The ADuM1250 receives the input signal, which is then transformed into a high-frequency signal using a pulse width modulation (PWM) technique. This high-frequency signal is transmitted across the isolation barrier using the iCoupler technology, and then reconverted into the original digital signal at the output side. In this way, the ADuM1250 provides both electrical isolation and signal transmission while maintaining signal integrity, making it suitable for use in a wide range of applications due to its ability to provide electrical isolation while preserving the digital signal. Some of the best applications for the ADuM1250 include:

  • Industrial control systems: In industrial control systems, the ADuM1250 can be used to isolate control signals from high-voltage or high-current portions of the system.
  • Power electronics: In power electronics, the ADuM1250 can be used to isolate control signals and data from the high-voltage DC or AC power signals.
  • Medical equipment: In medical equipment, the ADuM1250 can be used to isolate patient signals and control signals to ensure patient safety.
  • Automation systems: In automation systems, the ADuM1250 can be used to isolate control signals and data from high-voltage or high-current portions of the system.
  • Renewable energy systems: In renewable energy systems, such as solar power inverters, the ADuM1250 can be used to isolate control signals and data from the high-voltage DC power signals.

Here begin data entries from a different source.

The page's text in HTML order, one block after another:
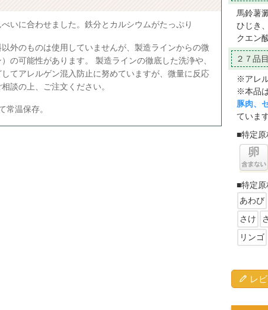
いに合わせました。鉄分とカルシウムがたっぷり
外のものは使用していませんが、製造ラインからの微
の可能性があります。 製造ラインの徹底した洗浄や、
てアレルゲン混入防止に努めていますが、微量に反応
談の上、ご注文ください。
常温保存。
馬鈴薯
ひじき
クエン
２７品
※アレ
※本品は
豚肉、
ています
■特定原
■特定原
あわび
さけ
リンゴ
レ

These are some of the best applications for the ADuM1250, but the device can be used in many other applications where electrical isolation and signal preservation are required.

How the Hot Swappable i2C Works?

Hot swappable dual I2C isolators are electrical components that isolate two I2C bus segments, allowing for hot-swapping or changing of devices on the bus without disrupting the communication between other devices. They provide electrical isolation, which helps prevent ground loops and surges, and makes it possible to connect different systems and devices that operate at different voltage levels. The term “dual” refers to the fact that there are two I2C isolators in the component. Suppose you have a microcontroller connected to a sensor over an I2C bus. To protect the microcontroller and the sensor from voltage surges and ground loops, you can insert a hot swappable dual I2C isolator between them. The isolator will allow communication between the microcontroller and the sensor while providing electrical isolation. This means that even if the voltage level of the sensor changes suddenly, the microcontroller won’t be affected. And if you need to replace the sensor, you can simply remove it and insert a new one, without having to power down the microcontroller. The I2C communication will continue uninterrupted because the hot swappable dual I2C isolator provides a reliable interface.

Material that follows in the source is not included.